EXERCISE INSTRUCTIONS:
Scan the data below. Pull out each line where "less" occurs.

== INPUT FOR THIS TASK

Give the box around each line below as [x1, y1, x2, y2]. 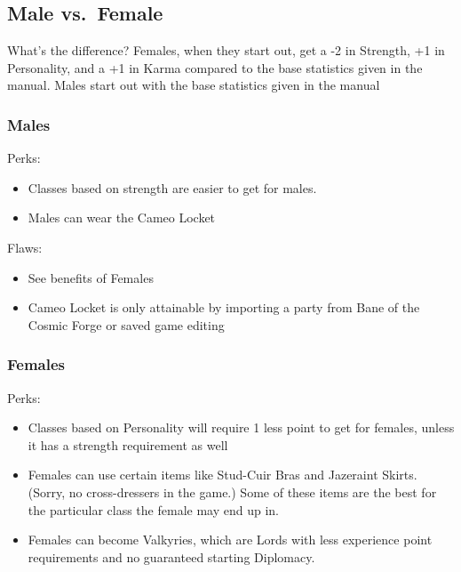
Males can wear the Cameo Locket [28, 208, 216, 227]
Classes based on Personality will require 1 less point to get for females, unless [28, 418, 455, 437]
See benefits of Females [28, 268, 154, 286]
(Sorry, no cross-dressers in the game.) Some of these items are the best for [28, 482, 437, 501]
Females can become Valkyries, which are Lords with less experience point [28, 530, 433, 549]
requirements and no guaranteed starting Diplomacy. [28, 547, 315, 566]
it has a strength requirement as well [28, 435, 228, 454]
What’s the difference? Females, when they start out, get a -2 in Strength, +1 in [7, 41, 445, 60]

====

EXERCISE RESPONSE:
Classes based on Personality will require 1 less point to get for females, unless [28, 418, 455, 437]
Females can become Valkyries, which are Lords with less experience point [28, 530, 433, 549]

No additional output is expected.